No; $T(2)$ is undefined.

Explanation

T at 2: T(2)=6, left 6, right 7, no limit. Not continuous. Omission: close values. Checklist: f(a), sides agree, match.

Let $E(x)=\begin{cases}\frac{x^2-25}{x-5},&x\ne5\\10,&x=5\end{cases}$. Is $E$ continuous at $x=5$, and why?

Yes; $\lim_{x\to5}E(x)=10$ exists and equals $E(5)=10$.

No; $\lim_{x\to5}E(x)$ does not exist because the denominator is zero.

No; $\lim_{x\to5}E(x)=10$ but $E(5)=5$.

No; $\lim_{x\to5}E(x)=0$ but $E(5)=10$.

No; $E(5)$ is undefined.

Explanation

Continuity of E at x = 5 demands the limit exists, E(5) is defined, and they are equal. E(5) = 10 is defined.
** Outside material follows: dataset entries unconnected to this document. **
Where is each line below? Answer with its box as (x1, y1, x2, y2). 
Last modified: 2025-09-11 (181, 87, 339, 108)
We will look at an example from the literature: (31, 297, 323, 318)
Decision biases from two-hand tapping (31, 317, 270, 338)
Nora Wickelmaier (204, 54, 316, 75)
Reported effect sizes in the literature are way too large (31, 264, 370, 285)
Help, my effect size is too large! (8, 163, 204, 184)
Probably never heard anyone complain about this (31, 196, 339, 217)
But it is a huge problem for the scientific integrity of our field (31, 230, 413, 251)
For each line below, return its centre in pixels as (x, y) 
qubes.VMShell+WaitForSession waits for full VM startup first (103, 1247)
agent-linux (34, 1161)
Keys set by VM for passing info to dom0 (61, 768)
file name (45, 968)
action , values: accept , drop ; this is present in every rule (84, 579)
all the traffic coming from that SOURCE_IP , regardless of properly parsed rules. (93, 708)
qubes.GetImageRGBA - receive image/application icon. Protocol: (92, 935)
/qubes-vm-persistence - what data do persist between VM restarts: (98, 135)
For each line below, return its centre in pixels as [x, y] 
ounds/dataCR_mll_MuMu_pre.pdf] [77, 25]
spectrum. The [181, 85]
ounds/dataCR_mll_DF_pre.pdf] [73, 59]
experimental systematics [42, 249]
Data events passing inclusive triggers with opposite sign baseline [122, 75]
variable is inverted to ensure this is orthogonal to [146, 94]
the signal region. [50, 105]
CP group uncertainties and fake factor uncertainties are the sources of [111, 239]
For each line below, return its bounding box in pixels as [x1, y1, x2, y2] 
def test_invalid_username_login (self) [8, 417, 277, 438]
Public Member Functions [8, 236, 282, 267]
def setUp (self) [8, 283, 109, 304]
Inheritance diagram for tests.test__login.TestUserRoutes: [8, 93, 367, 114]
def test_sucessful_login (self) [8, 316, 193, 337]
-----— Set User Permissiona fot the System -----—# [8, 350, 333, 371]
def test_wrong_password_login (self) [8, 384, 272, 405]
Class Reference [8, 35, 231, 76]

Simplifying $(x^2$ - 25)/(x - 5) = x + 5 for x ≠ 5, the limit as x approaches 5 is 10. Since the limit equals E(5), it is continuous. A common omission is failing to simplify removable discontinuities before evaluating the limit. Another is assuming undefined at the point means no continuity without checking the limit. Checklist: confirm f(a) defined, compute the limit (simplifying if needed), ensure limit equals f(a).

Let $G(x)=\begin{cases}x^2+3,&x< -2\\7,&x=-2\\x+5,&x>-2\end{cases}$. Is $G$ continuous at $x=-2$, and why?
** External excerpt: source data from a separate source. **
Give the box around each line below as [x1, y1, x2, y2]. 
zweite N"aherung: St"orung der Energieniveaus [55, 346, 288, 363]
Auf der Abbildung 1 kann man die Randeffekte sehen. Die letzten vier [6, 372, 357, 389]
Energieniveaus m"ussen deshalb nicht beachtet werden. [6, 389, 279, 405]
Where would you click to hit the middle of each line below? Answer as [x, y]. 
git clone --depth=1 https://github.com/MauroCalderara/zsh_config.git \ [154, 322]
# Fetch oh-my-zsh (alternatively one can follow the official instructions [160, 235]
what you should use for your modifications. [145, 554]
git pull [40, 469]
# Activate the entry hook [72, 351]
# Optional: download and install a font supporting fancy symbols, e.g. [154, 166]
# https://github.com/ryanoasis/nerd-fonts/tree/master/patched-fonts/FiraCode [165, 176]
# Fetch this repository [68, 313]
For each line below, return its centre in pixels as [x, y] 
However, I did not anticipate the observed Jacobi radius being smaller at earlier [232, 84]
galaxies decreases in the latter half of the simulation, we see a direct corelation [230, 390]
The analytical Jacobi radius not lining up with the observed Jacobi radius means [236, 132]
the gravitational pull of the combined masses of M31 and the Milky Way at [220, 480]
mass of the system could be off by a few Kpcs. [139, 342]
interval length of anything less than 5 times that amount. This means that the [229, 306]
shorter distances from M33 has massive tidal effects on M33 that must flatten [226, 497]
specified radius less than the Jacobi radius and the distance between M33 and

Yes; $\lim_{x\to-2}G(x)=7$ exists and equals $G(-2)=7$.

No; $\lim_{x\to-2}G(x)=3$ but $G(-2)=7$.

No; $G(-2)$ is undefined.

No; $\lim_{x\to-2}G(x)=5$ but $G(-2)=7$.

No; $\lim_{x\to-2^-}G(x)=7$ and $\lim_{x\to-2^+}G(x)=3$, so the limit does not exist.

Explanation

For G continuous at x = -2, the limit must exist, G(-2) defined, and equal. G(-2) = 7 is defined, but left limit is $(-2)^2$ + 3 = 7 and right is -2 + 5 = 3, so limit does not exist. Hence, not continuous. Common omission: not computing one-sided limits for piecewise functions. Often, people check only the function value. Checklist: define f(a), check left/right limits agree, ensure match with f(a).

Let $V(x)=\begin{cases}x^2+4,&x\le0\\4-x,&x>0\end{cases}$. Is $V$ continuous at $x=0$, and why?

No; $V(0)$ is undefined.

Yes; $\lim_{x\to0}V(x)=4$ exists and equals $V(0)=4$.

No; $\lim_{x\to0}V(x)=0$ but $V(0)=4$.

No; $\lim_{x\to0}V(x)=5$ but $V(0)=4$.

No; $\lim_{x\to0^-}V(x)=4$ and $\lim_{x\to0^+}V(x)=3$, so the limit does not exist.